DATA EXTRACT —
----------
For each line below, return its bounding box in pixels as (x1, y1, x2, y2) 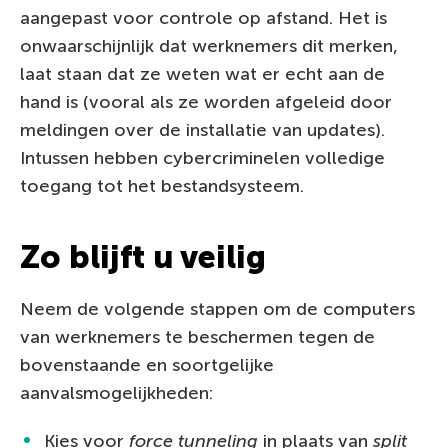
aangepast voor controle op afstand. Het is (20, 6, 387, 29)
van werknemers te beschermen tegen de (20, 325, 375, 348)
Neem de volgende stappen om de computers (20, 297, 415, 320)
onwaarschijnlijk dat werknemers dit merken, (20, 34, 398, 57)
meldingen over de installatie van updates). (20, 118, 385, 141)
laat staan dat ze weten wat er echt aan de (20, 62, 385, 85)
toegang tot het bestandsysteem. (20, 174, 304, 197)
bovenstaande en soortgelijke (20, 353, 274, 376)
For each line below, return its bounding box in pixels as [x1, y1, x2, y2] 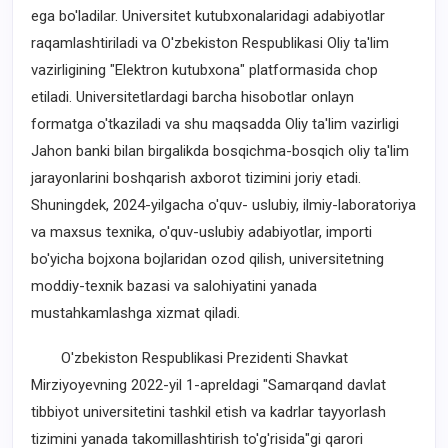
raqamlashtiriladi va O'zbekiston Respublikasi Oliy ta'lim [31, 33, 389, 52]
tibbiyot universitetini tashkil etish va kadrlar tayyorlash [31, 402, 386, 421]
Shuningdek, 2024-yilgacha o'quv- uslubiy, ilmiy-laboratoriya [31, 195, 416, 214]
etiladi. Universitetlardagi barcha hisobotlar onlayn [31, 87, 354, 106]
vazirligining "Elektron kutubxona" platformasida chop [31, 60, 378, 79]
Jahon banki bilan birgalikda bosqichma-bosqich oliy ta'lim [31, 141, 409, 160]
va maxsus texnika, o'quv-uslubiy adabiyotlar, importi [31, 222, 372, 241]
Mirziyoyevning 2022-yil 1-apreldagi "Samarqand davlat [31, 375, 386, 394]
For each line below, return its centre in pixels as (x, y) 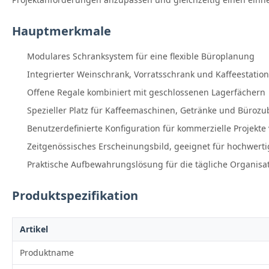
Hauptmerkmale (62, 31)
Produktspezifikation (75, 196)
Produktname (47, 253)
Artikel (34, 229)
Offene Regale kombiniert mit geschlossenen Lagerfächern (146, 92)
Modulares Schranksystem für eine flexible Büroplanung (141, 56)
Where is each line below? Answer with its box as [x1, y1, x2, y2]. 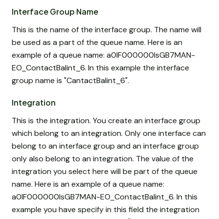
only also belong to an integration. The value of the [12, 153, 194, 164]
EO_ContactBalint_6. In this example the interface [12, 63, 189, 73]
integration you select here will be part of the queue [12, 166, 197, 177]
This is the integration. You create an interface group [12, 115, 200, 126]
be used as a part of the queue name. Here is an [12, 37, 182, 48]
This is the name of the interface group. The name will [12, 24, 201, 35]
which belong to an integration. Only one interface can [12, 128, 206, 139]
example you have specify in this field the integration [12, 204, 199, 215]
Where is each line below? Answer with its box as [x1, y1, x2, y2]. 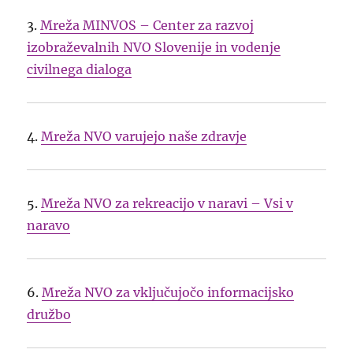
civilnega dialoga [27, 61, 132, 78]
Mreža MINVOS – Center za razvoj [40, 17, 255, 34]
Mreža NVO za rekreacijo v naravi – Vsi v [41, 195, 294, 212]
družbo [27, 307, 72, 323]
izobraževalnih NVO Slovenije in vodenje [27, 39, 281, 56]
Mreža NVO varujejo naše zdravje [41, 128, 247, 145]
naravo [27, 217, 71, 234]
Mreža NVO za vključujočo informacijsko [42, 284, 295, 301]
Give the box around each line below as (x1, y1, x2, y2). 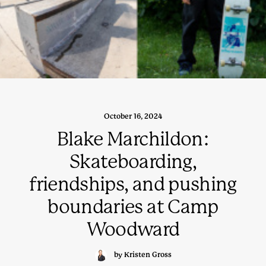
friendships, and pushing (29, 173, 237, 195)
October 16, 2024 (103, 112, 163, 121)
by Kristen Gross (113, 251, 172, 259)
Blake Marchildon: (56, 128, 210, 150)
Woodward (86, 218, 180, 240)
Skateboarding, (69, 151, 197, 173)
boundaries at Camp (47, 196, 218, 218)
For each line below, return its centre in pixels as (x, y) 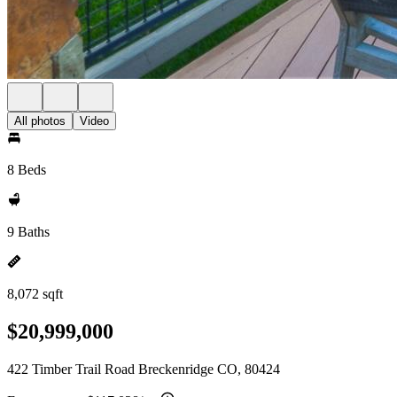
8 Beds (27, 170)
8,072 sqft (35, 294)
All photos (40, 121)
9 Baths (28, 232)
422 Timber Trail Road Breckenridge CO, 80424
----------
For the entries above, the output must hold exactly the lines from the one with "Blake Marchildon: (56, 128, 210, 150)" through the last line, both included, and no pictures.

RESPONSE BELOW —
Blake Marchildon: (56, 128, 210, 150)
Woodward (86, 218, 180, 240)
Skateboarding, (69, 151, 197, 173)
boundaries at Camp (47, 196, 218, 218)
For each line below, return its centre in pixels as (x, y) 
8 Beds (27, 170)
8,072 sqft (35, 294)
All photos (40, 121)
9 Baths (28, 232)
422 Timber Trail Road Breckenridge CO, 80424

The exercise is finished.